HOW TO COMPLETE THIS TASK:
Where the records below show the word "ARGM" in a line, please copy that line.

THE DATA Block Start

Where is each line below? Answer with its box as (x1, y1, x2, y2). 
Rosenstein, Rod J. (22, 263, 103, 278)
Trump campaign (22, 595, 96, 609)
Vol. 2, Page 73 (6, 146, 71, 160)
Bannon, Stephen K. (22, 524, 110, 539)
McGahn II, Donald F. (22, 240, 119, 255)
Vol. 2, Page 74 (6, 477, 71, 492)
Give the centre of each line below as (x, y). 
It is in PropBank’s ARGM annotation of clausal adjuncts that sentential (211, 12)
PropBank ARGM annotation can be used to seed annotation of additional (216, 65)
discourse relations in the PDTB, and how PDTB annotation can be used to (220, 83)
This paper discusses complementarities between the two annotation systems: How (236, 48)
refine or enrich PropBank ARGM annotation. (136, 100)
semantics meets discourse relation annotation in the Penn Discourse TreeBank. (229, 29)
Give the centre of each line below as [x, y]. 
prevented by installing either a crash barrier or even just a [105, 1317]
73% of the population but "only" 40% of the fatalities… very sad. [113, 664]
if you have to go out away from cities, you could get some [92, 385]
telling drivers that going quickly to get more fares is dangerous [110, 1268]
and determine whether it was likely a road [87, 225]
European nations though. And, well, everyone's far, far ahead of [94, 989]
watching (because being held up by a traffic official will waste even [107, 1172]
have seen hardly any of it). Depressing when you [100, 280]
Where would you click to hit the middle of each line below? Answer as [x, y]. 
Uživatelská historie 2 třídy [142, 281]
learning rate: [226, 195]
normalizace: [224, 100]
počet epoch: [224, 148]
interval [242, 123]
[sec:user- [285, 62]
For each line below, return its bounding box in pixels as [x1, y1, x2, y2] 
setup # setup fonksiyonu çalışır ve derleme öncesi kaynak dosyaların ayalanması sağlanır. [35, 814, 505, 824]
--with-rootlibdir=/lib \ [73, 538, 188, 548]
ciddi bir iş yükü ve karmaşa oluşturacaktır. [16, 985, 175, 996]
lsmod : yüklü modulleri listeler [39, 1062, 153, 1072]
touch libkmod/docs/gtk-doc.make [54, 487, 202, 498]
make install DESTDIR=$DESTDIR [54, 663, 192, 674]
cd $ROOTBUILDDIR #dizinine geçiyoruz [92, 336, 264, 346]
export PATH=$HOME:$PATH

THE DATA Block End

FINAL ANSWER:
It is in PropBank’s ARGM annotation of clausal adjuncts that sentential (211, 12)
PropBank ARGM annotation can be used to seed annotation of additional (216, 65)
refine or enrich PropBank ARGM annotation. (136, 100)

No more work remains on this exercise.